Quote the data exactly, first line to the line containing "механизированной уборке, следует обращать", with no pictures.

((

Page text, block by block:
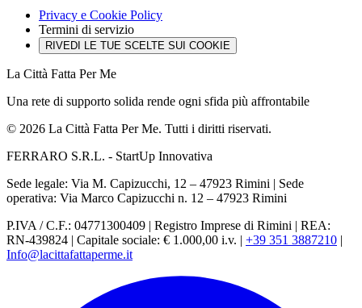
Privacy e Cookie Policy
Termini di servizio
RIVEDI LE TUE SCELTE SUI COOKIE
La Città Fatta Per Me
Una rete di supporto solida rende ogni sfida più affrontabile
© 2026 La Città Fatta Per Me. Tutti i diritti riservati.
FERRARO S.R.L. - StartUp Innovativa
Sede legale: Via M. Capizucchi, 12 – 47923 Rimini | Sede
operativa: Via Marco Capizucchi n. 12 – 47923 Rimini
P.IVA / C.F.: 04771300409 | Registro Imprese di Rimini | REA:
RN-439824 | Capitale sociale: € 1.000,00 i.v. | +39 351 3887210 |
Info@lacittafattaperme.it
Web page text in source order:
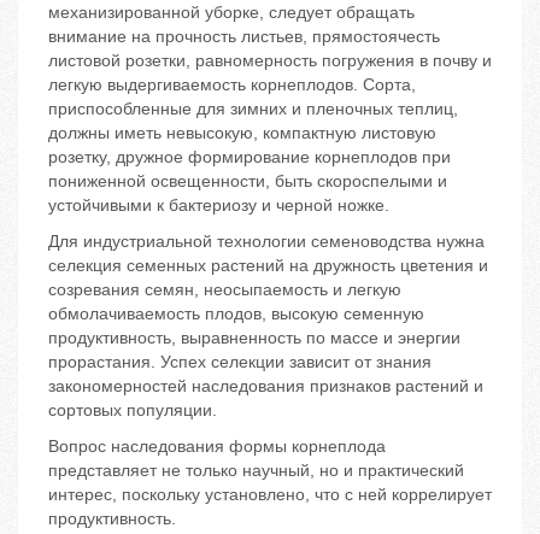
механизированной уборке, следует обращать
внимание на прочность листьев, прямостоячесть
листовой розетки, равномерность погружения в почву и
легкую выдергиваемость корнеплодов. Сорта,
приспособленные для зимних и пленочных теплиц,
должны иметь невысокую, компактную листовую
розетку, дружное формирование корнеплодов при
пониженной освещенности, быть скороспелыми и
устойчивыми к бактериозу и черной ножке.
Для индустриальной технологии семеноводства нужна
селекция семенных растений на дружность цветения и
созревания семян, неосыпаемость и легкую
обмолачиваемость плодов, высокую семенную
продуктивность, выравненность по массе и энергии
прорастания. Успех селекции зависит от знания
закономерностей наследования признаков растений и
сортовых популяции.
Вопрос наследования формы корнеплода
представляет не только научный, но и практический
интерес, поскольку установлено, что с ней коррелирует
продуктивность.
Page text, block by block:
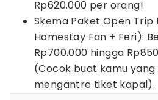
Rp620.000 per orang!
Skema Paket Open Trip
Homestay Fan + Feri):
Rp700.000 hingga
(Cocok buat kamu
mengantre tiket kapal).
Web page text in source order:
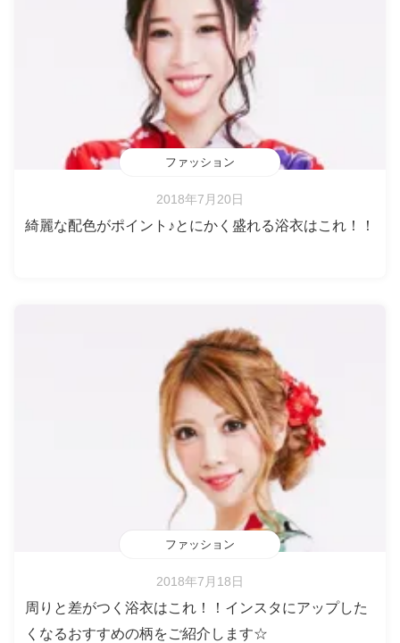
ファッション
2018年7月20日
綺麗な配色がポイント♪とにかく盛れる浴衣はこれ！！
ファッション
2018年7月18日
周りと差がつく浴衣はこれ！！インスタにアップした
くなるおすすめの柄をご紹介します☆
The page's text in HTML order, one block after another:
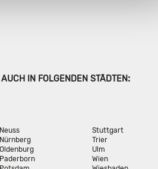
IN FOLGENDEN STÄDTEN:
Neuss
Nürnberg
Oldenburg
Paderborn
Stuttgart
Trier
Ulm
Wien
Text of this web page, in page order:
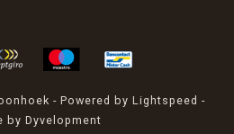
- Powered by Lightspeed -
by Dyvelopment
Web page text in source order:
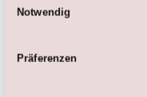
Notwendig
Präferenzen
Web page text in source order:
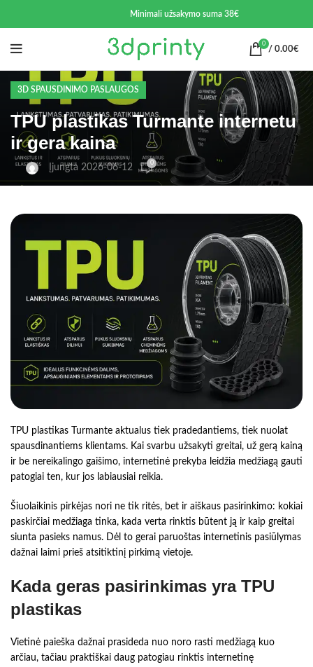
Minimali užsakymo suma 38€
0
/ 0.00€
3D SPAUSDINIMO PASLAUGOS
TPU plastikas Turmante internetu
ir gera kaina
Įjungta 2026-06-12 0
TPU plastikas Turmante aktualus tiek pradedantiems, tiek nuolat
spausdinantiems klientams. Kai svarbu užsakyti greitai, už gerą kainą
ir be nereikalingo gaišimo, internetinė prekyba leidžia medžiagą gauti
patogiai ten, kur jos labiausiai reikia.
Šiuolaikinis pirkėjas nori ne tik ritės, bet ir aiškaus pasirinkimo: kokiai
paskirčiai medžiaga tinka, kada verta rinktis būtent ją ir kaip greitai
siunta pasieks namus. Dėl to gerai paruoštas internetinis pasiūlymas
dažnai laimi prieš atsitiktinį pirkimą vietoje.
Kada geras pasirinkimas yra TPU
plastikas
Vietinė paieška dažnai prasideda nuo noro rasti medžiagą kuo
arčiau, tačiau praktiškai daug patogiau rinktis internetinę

))

REPLY:
Page text, block by block:
Privacy e Cookie Policy
Termini di servizio
RIVEDI LE TUE SCELTE SUI COOKIE
La Città Fatta Per Me
Una rete di supporto solida rende ogni sfida più affrontabile
© 2026 La Città Fatta Per Me. Tutti i diritti riservati.
FERRARO S.R.L. - StartUp Innovativa
Sede legale: Via M. Capizucchi, 12 – 47923 Rimini | Sede
operativa: Via Marco Capizucchi n. 12 – 47923 Rimini
P.IVA / C.F.: 04771300409 | Registro Imprese di Rimini | REA:
RN-439824 | Capitale sociale: € 1.000,00 i.v. | +39 351 3887210 |
Info@lacittafattaperme.it
Web page text in source order:
механизированной уборке, следует обращать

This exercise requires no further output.